* _Task to complete_
Please transcribe the data below exactly. Leave the pictures out.

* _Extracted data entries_
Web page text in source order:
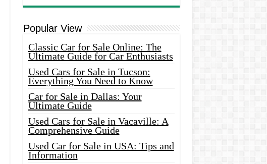
Popular View
Classic Car for Sale Online: The
Ultimate Guide for Car Enthusiasts
Used Cars for Sale in Tucson:
Everything You Need to Know
Car for Sale in Dallas: Your
Ultimate Guide
Used Cars for Sale in Vacaville: A
Comprehensive Guide
Used Car for Sale in USA: Tips and
Information
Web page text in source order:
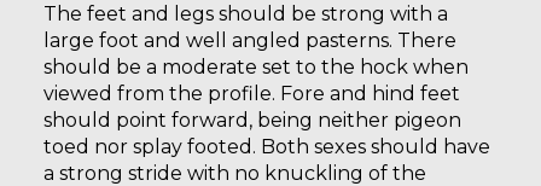
The feet and legs should be strong with a
large foot and well angled pasterns. There
should be a moderate set to the hock when
viewed from the profile. Fore and hind feet
should point forward, being neither pigeon
toed nor splay footed. Both sexes should have
a strong stride with no knuckling of the
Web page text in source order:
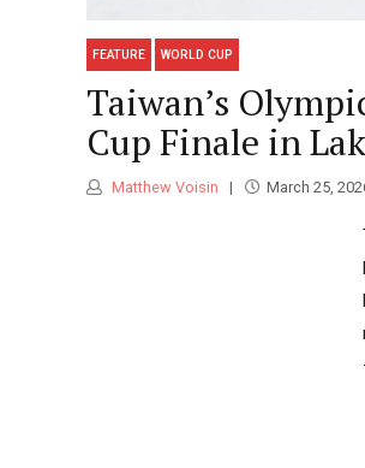
FEATURE WORLD CUP
Taiwan’s
Cup Finale in
Matthew Voisin March 25,
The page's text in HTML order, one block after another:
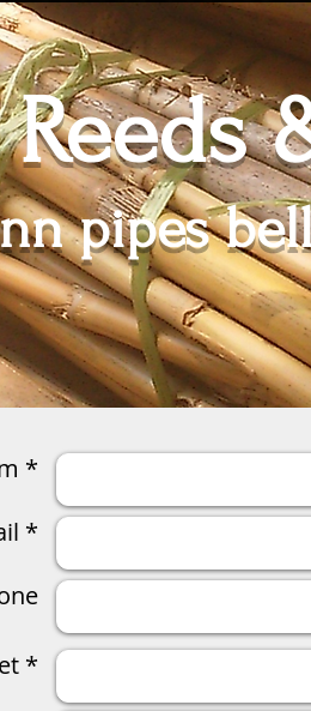
pipes
Reeds
Soufflets /
*
*
*
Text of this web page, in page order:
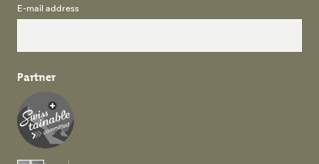
E-mail address
Partner
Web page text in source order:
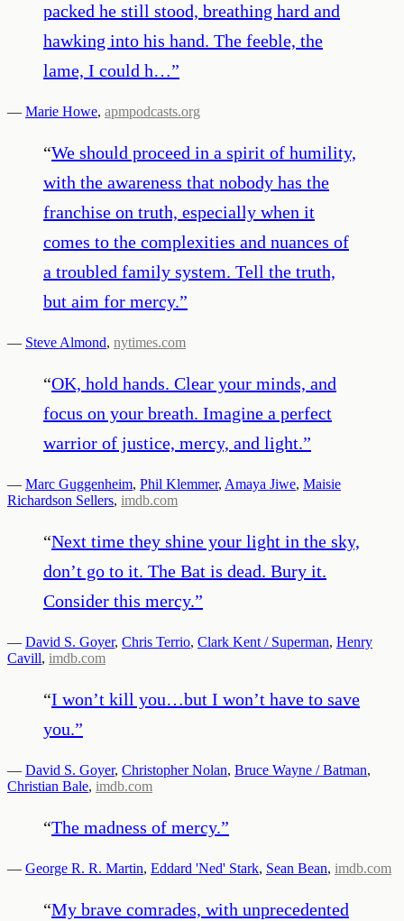
packed he still stood, breathing hard and
hawking into his hand. The feeble, the
lame, I could h…”
— Marie Howe, apmpodcasts.org
“We should proceed in a spirit of humility,
with the awareness that nobody has the
franchise on truth, especially when it
comes to the complexities and nuances of
a troubled family system. Tell the truth,
but aim for mercy.”
— Steve Almond, nytimes.com
“OK, hold hands. Clear your minds, and
focus on your breath. Imagine a perfect
warrior of justice, mercy, and light.”
— Marc Guggenheim, Phil Klemmer, Amaya Jiwe, Maisie
Richardson Sellers, imdb.com
“Next time they shine your light in the sky,
don’t go to it. The Bat is dead. Bury it.
Consider this mercy.”
— David S. Goyer, Chris Terrio, Clark Kent / Superman, Henry
Cavill, imdb.com
“I won’t kill you…but I won’t have to save
you.”
— David S. Goyer, Christopher Nolan, Bruce Wayne / Batman,
Christian Bale, imdb.com
“The madness of mercy.”
— George R. R. Martin, Eddard 'Ned' Stark, Sean Bean, imdb.com
“My brave comrades, with unprecedented
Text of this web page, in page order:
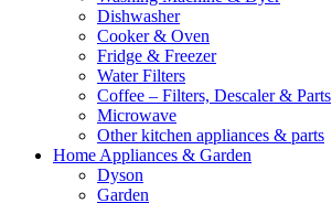
Dishwasher
Cooker & Oven
Fridge & Freezer
Water Filters
Coffee – Filters, Descaler & Parts
Microwave
Other kitchen appliances & parts
Home Appliances & Garden
Dyson
Garden
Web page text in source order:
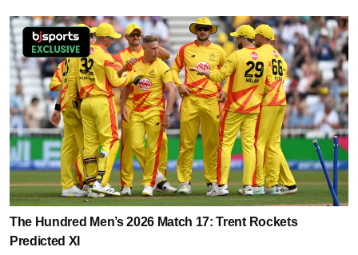
The Hundred Men’s 2026 Match 17: Trent Rockets
Predicted XI
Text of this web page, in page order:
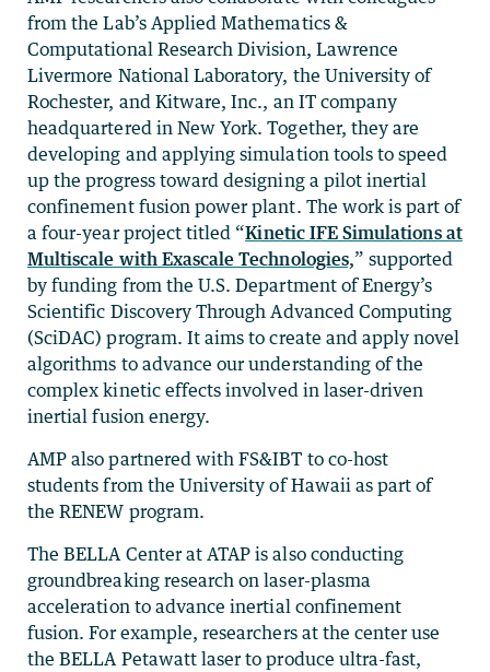
from the Lab’s Applied Mathematics &
Computational Research Division, Lawrence
Livermore National Laboratory, the University of
Rochester, and Kitware, Inc., an IT company
headquartered in New York. Together, they are
developing and applying simulation tools to speed
up the progress toward designing a pilot inertial
confinement fusion power plant. The work is part of
a four-year project titled “Kinetic IFE Simulations at
Multiscale with Exascale Technologies,” supported
by funding from the U.S. Department of Energy’s
Scientific Discovery Through Advanced Computing
(SciDAC) program. It aims to create and apply novel
algorithms to advance our understanding of the
complex kinetic effects involved in laser-driven
inertial fusion energy.
AMP also partnered with FS&IBT to co-host
students from the University of Hawaii as part of
the RENEW program.
The BELLA Center at ATAP is also conducting
groundbreaking research on laser-plasma
acceleration to advance inertial confinement
fusion. For example, researchers at the center use
the BELLA Petawatt laser to produce ultra-fast,
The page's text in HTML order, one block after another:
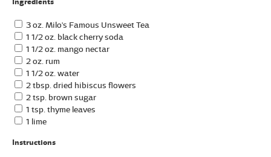
3 oz. Milo's Famous Unsweet Tea
1 1/2 oz. black cherry soda
1 1/2 oz. mango nectar
2 oz. rum
1 1/2 oz. water
2 tbsp. dried hibiscus flowers
2 tsp. brown sugar
1 tsp. thyme leaves
1 lime
Instructions
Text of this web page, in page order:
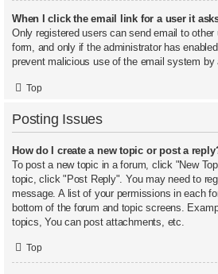
When I click the email link for a user it
Only registered users can send email to other
form, and only if the administrator has
prevent malicious use of the email system by
Top
Posting Issues
How do I create a new topic or post a
To post a new topic in a forum, click "New
topic, click "Post Reply". You may need to
message. A list of your permissions in each
bottom of the forum and topic screens.
topics, You can post attachments, etc.
Top
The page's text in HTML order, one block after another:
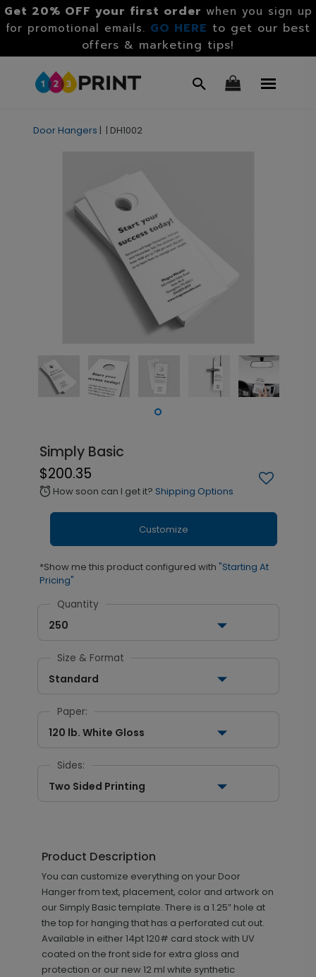
Get 20% OFF your first order when you sign up
for promotional emails. GO HERE to get our best
offers & marketing tips!
Door Hangers | | DH1002
Simply Basic
$200.35
alarm How soon can I get it? Shipping Options
Customize
*Show me this product configured with "Starting At
Pricing"
Quantity
250
Size & Format
Standard
Paper:
120 lb. White Gloss
Sides:
Two Sided Printing
Product Description
You can customize everything on your Door
Hanger from text, placement, color and artwork on
our Simply Basic template. There is a 1.25” hole at
the top for hanging that has a perforated cut out.
Available in either 14pt 120# card stock with UV
coated on the front side for extra gloss and
protection or our new 12 ml white synthetic
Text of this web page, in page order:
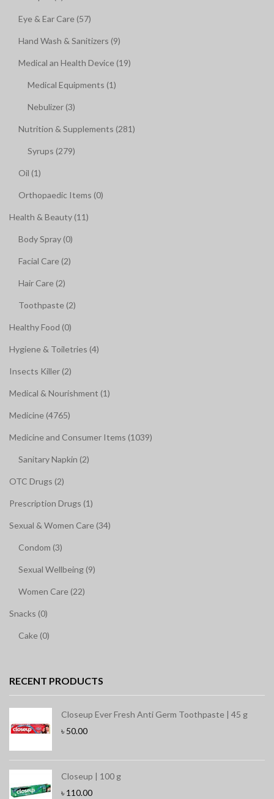
Eye & Ear Care (57)
Hand Wash & Sanitizers (9)
Medical an Health Device (19)
Medical Equipments (1)
Nebulizer (3)
Nutrition & Supplements (281)
Syrups (279)
Oil (1)
Orthopaedic Items (0)
Health & Beauty (11)
Body Spray (0)
Facial Care (2)
Hair Care (2)
Toothpaste (2)
Healthy Food (0)
Hygiene & Toiletries (4)
Insects Killer (2)
Medical & Nourishment (1)
Medicine (4765)
Medicine and Consumer Items (1039)
Sanitary Napkin (2)
OTC Drugs (2)
Prescription Drugs (1)
Sexual & Women Care (34)
Condom (3)
Sexual Wellbeing (9)
Women Care (22)
Snacks (0)
Cake (0)
RECENT PRODUCTS
Closeup Ever Fresh Anti Germ Toothpaste | 45 g
৳ 50.00
Closeup | 100 g
৳ 110.00
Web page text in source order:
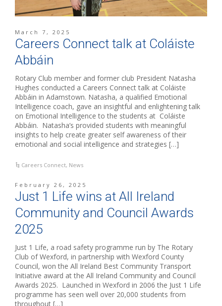
March 7, 2025
Careers Connect talk at Coláiste
Abbáin
Rotary Club member and former club President Natasha
Hughes conducted a Careers Connect talk at Coláiste
Abbáin in Adamstown. Natasha, a qualified Emotional
Intelligence coach, gave an insightful and enlightening talk
on Emotional Intelligence to the students at Coláiste
Abbáin. Natasha’s provided students with meaningful
insights to help create greater self awareness of their
emotional and social intelligence and strategies […]
Careers Connect, News
February 26, 2025
Just 1 Life wins at All Ireland
Community and Council Awards
2025
Just 1 Life, a road safety programme run by The Rotary
Club of Wexford, in partnership with Wexford County
Council, won the All Ireland Best Community Transport
Initiative award at the All Ireland Community and Council
Awards 2025. Launched in Wexford in 2006 the Just 1 Life
programme has seen well over 20,000 students from
throughout […]
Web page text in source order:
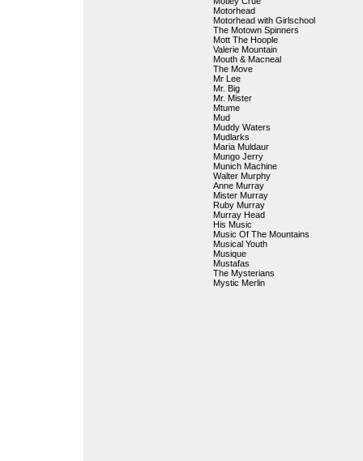
Motorhead
Motorhead with Girlschool
The Motown Spinners
Mott The Hoople
Valerie Mountain
Mouth & Macneal
The Move
Mr Lee
Mr. Big
Mr. Mister
Mtume
Mud
Muddy Waters
Mudlarks
Maria Muldaur
Mungo Jerry
Munich Machine
Walter Murphy
Anne Murray
Mister Murray
Ruby Murray
Murray Head
His Music
Music Of The Mountains
Musical Youth
Musique
Mustafas
The Mysterians
Mystic Merlin
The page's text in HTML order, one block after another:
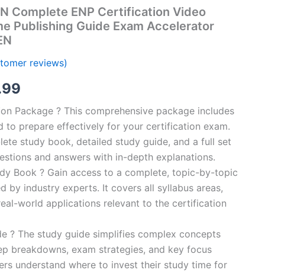
Complete ENP Certification Video
Publishing Guide Exam Accelerator
reviews)
price
is:
€16.99.
Package ? This comprehensive package includes
to prepare effectively for your certification exam.
study book, detailed study guide, and a full set
and answers with in-depth explanations.
Book ? Gain access to a complete, topic-by-topic
by industry experts. It covers all syllabus areas,
world applications relevant to the certification
? The study guide simplifies complex concepts
breakdowns, exam strategies, and key focus
understand where to invest their study time for
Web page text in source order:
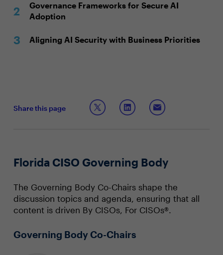
Governance Frameworks for Secure AI
Adoption
Aligning AI Security with Business Priorities
Share this page
Florida CISO Governing Body
The Governing Body Co-Chairs shape the
discussion topics and agenda, ensuring that all
content is driven By CISOs, For CISOs®.
Governing Body Co-Chairs
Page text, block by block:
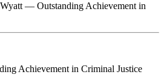
Wyatt — Outstanding Achievement in
Achievement in Criminal Justice

* _The completed task_
Web page text in source order:
Popular View
Classic Car for Sale Online: The
Ultimate Guide for Car Enthusiasts
Used Cars for Sale in Tucson:
Everything You Need to Know
Car for Sale in Dallas: Your
Ultimate Guide
Used Cars for Sale in Vacaville: A
Comprehensive Guide
Used Car for Sale in USA: Tips and
Information
Web page text in source order:
The feet and legs should be strong with a
large foot and well angled pasterns. There
should be a moderate set to the hock when
viewed from the profile. Fore and hind feet
should point forward, being neither pigeon
toed nor splay footed. Both sexes should have
a strong stride with no knuckling of the
Web page text in source order:
FEATURE WORLD CUP
Taiwan’s
Cup Finale in
Matthew Voisin March 25,
The page's text in HTML order, one block after another:
pipes
Reeds
Soufflets /
*
*
*
Text of this web page, in page order:
E-mail address
Partner
Web page text in source order:
packed he still stood, breathing hard and
hawking into his hand. The feeble, the
lame, I could h…”
— Marie Howe, apmpodcasts.org
“We should proceed in a spirit of humility,
with the awareness that nobody has the
franchise on truth, especially when it
comes to the complexities and nuances of
a troubled family system. Tell the truth,
but aim for mercy.”
— Steve Almond, nytimes.com
“OK, hold hands. Clear your minds, and
focus on your breath. Imagine a perfect
warrior of justice, mercy, and light.”
— Marc Guggenheim, Phil Klemmer, Amaya Jiwe, Maisie
Richardson Sellers, imdb.com
“Next time they shine your light in the sky,
don’t go to it. The Bat is dead. Bury it.
Consider this mercy.”
— David S. Goyer, Chris Terrio, Clark Kent / Superman, Henry
Cavill, imdb.com
“I won’t kill you…but I won’t have to save
you.”
— David S. Goyer, Christopher Nolan, Bruce Wayne / Batman,
Christian Bale, imdb.com
“The madness of mercy.”
— George R. R. Martin, Eddard 'Ned' Stark, Sean Bean, imdb.com
“My brave comrades, with unprecedented
Text of this web page, in page order:
Dishwasher
Cooker & Oven
Fridge & Freezer
Water Filters
Coffee – Filters, Descaler & Parts
Microwave
Other kitchen appliances & parts
Home Appliances & Garden
Dyson
Garden
Web page text in source order:
The Hundred Men’s 2026 Match 17: Trent Rockets
Predicted XI
Text of this web page, in page order:
from the Lab’s Applied Mathematics &
Computational Research Division, Lawrence
Livermore National Laboratory, the University of
Rochester, and Kitware, Inc., an IT company
headquartered in New York. Together, they are
developing and applying simulation tools to speed
up the progress toward designing a pilot inertial
confinement fusion power plant. The work is part of
a four-year project titled “Kinetic IFE Simulations at
Multiscale with Exascale Technologies,” supported
by funding from the U.S. Department of Energy’s
Scientific Discovery Through Advanced Computing
(SciDAC) program. It aims to create and apply novel
algorithms to advance our understanding of the
complex kinetic effects involved in laser-driven
inertial fusion energy.
AMP also partnered with FS&IBT to co-host
students from the University of Hawaii as part of
the RENEW program.
The BELLA Center at ATAP is also conducting
groundbreaking research on laser-plasma
acceleration to advance inertial confinement
fusion. For example, researchers at the center use
the BELLA Petawatt laser to produce ultra-fast,
The page's text in HTML order, one block after another:
3 oz. Milo's Famous Unsweet Tea
1 1/2 oz. black cherry soda
1 1/2 oz. mango nectar
2 oz. rum
1 1/2 oz. water
2 tbsp. dried hibiscus flowers
2 tsp. brown sugar
1 tsp. thyme leaves
1 lime
Instructions
Text of this web page, in page order:
When I click the email link for a user it
Only registered users can send email to other
form, and only if the administrator has
prevent malicious use of the email system by
Top
Posting Issues
How do I create a new topic or post a
To post a new topic in a forum, click "New
topic, click "Post Reply". You may need to
message. A list of your permissions in each
bottom of the forum and topic screens.
topics, You can post attachments, etc.
Top
The page's text in HTML order, one block after another:
Get 20% OFF your first order when you sign up
for promotional emails. GO HERE to get our best
offers & marketing tips!
Door Hangers | | DH1002
Simply Basic
$200.35
alarm How soon can I get it? Shipping Options
Customize
*Show me this product configured with "Starting At
Pricing"
Quantity
250
Size & Format
Standard
Paper:
120 lb. White Gloss
Sides:
Two Sided Printing
Product Description
You can customize everything on your Door
Hanger from text, placement, color and artwork on
our Simply Basic template. There is a 1.25” hole at
the top for hanging that has a perforated cut out.
Available in either 14pt 120# card stock with UV
coated on the front side for extra gloss and
protection or our new 12 ml white synthetic
Text of this web page, in page order:
Eye & Ear Care (57)
Hand Wash & Sanitizers (9)
Medical an Health Device (19)
Medical Equipments (1)
Nebulizer (3)
Nutrition & Supplements (281)
Syrups (279)
Oil (1)
Orthopaedic Items (0)
Health & Beauty (11)
Body Spray (0)
Facial Care (2)
Hair Care (2)
Toothpaste (2)
Healthy Food (0)
Hygiene & Toiletries (4)
Insects Killer (2)
Medical & Nourishment (1)
Medicine (4765)
Medicine and Consumer Items (1039)
Sanitary Napkin (2)
OTC Drugs (2)
Prescription Drugs (1)
Sexual & Women Care (34)
Condom (3)
Sexual Wellbeing (9)
Women Care (22)
Snacks (0)
Cake (0)
RECENT PRODUCTS
Closeup Ever Fresh Anti Germ Toothpaste | 45 g
৳ 50.00
Closeup | 100 g
৳ 110.00
Web page text in source order:
March 7, 2025
Careers Connect talk at Coláiste
Abbáin
Rotary Club member and former club President Natasha
Hughes conducted a Careers Connect talk at Coláiste
Abbáin in Adamstown. Natasha, a qualified Emotional
Intelligence coach, gave an insightful and enlightening talk
on Emotional Intelligence to the students at Coláiste
Abbáin. Natasha’s provided students with meaningful
insights to help create greater self awareness of their
emotional and social intelligence and strategies […]
Careers Connect, News
February 26, 2025
Just 1 Life wins at All Ireland
Community and Council Awards
2025
Just 1 Life, a road safety programme run by The Rotary
Club of Wexford, in partnership with Wexford County
Council, won the All Ireland Best Community Transport
Initiative award at the All Ireland Community and Council
Awards 2025. Launched in Wexford in 2006 the Just 1 Life
programme has seen well over 20,000 students from
throughout […]
Web page text in source order:
Motorhead
Motorhead with Girlschool
The Motown Spinners
Mott The Hoople
Valerie Mountain
Mouth & Macneal
The Move
Mr Lee
Mr. Big
Mr. Mister
Mtume
Mud
Muddy Waters
Mudlarks
Maria Muldaur
Mungo Jerry
Munich Machine
Walter Murphy
Anne Murray
Mister Murray
Ruby Murray
Murray Head
His Music
Music Of The Mountains
Musical Youth
Musique
Mustafas
The Mysterians
Mystic Merlin
The page's text in HTML order, one block after another:
Complete ENP Certification Video
Publishing Guide Exam Accelerator
reviews)
price
is:
€16.99.
Package ? This comprehensive package includes
to prepare effectively for your certification exam.
study book, detailed study guide, and a full set
and answers with in-depth explanations.
Book ? Gain access to a complete, topic-by-topic
by industry experts. It covers all syllabus areas,
world applications relevant to the certification
? The study guide simplifies complex concepts
breakdowns, exam strategies, and key focus
understand where to invest their study time for
Web page text in source order:
Governance Frameworks for Secure AI
Adoption
Aligning AI Security with Business Priorities
Share this page
Florida CISO Governing Body
The Governing Body Co-Chairs shape the
discussion topics and agenda, ensuring that all
content is driven By CISOs, For CISOs®.
Governing Body Co-Chairs
Page text, block by block:
Wyatt — Outstanding Achievement in
Achievement in Criminal Justice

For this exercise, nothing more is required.